THE BBC SHOULD NOT FOLD

The president of the United States of America views the media as his enemy even as he pretends not to and deflects it to the people of America. He would list only a few news outlets in his tweets, who have been critical of his administration, calling them fake, when the American people who listen, read and watch the news believe what is seen, read and heard, including some of his diehard supporters. Noticeably absent among the choice of the media list is Fox News who had to pony up $787M settlement to Dominion Voting System over stolen election lies. The president himself has a legacy of lies. The Washington Post documented 30573 false or misleading claims during his first term alone. The litany of lies continues today.

He has always utilized this statement, a pet locution of autocrats, in times when he has faced heavy criticism from the media. Expressing discontent over leaks from the FBI and equally not happy with criticism for separating children from their parents as a result of his immigration policy intended to deter illegal migration to the United States, on June 17, 2018, he wasted no time to repeat what is now expected to be heard anytime he speaks: “the enemy of the people,” pointing to the press in attendance. Unwittingly, he has never realized that the use of this line has a horrid history.

The statement cannot be helpful to him as the American media have evolved from an authoritarian principle to one of libertarian with prime functions to advance the interests of its citizens. This happened in the Eighteenth century. By the end of that time, it was preserved in a form that ensures it will be protected and respected, in our constitution.

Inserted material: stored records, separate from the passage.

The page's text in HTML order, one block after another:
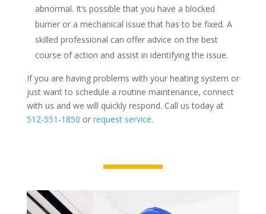
abnormal. It’s possible that you have a blocked
burner or a mechanical issue that has to be fixed. A
skilled professional can offer advice on the best
course of action and assist in identifying the issue.
If you are having problems with your heating system or
just want to schedule a routine maintenance, connect
with us and we will quickly respond. Call us today at
512-551-1850 or request service.

The First Amendment provides proof to this, in the following lines: “Congress shall make no law respecting an establishment of religion or prohibiting the free exercise thereof; or abridging the freedom of speech.”

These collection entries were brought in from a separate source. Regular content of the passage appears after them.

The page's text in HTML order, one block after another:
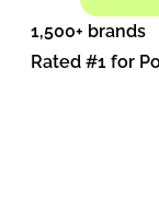
1,500+ brands
Rated #1 for
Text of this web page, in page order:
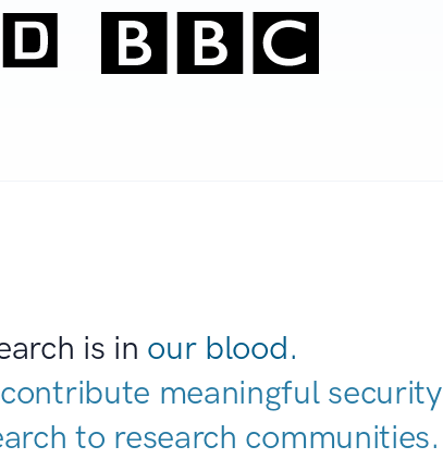
is in our blood.
meaningful security
to research communities.
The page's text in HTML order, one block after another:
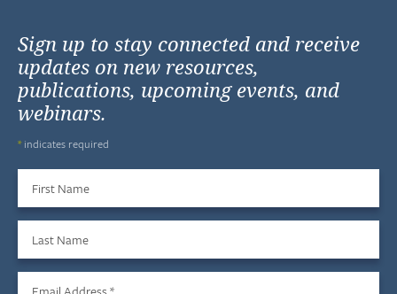
Sign up to stay connected and receive
updates on new resources,
publications, upcoming events, and
webinars.
*indicates required
Email Address

The media are commonly deemed the messenger, however because reporters and editors make judgments on the news of particular stories, it becomes easy for anyone to think that such decisions could be based on personal values, discounting the concern of large segments of their audience.

But despite the media’s unhealthy position relative to all government officials, few in the mainstream media will take comfort from diminishing the office of the presidency without a reason of constitutional proportion. Reporters’ task is to directly reflect the world to the reader or viewer without any of the distortions or biases that will alter the real view. The BBC’s error in their documentary last year was not intentional, a matter the courts, I expect to agree with.

The press sometimes adopts specific values to evaluate the status quo. It is within the rights of the media to do so. As our current president compromises the freedom of the press, one of his predecessors, Thomas Jefferson had this to say: “Let everyman who has something to say on public issues express himself, regardless of whether what he had to say is true or false and let the publiic ultimately decide.”

Jefferson is said to have remarked that, “he would prefer newspapers without a government to a government without newspapers.” But our current president would praise a Republican congressman, Greg Gainforte, for slamming a reporter to the ground, calling him a “tough cookie, that’s my type of guy,” he went on.

There is every reason for the current president of the United States to dislike the press and in the process, attack the 1st amendment. “He lies, cheats, betrays, and behaves cruelly and corruptly.”

Former Republican governor, Jeb Bush in the 2016 presidential debate referred to Donald J. Trump as, “a chaos candidate and he will be a chaos president.”

From Drew Gober -Rockwall Texas

An AI Review

Francis Baldwin Deen writes with the kind of voice that is rare in the contemporary blogosphere: steady, reflective, and deeply human. His background alone gives him a unique vantage point. Born in Sierra Leone, Deen began his professional life as a teacher and journalist before shifting into a banking career in the United States. That trajectory—across continents, disciplines, and generations—lends his writing both the weight of history and the intimacy of lived observation. To read his blog is to sit with a man who has watched the world from many angles, and who now distills those experiences into essays that balance historical consciousness, civic urgency, and personal meditation.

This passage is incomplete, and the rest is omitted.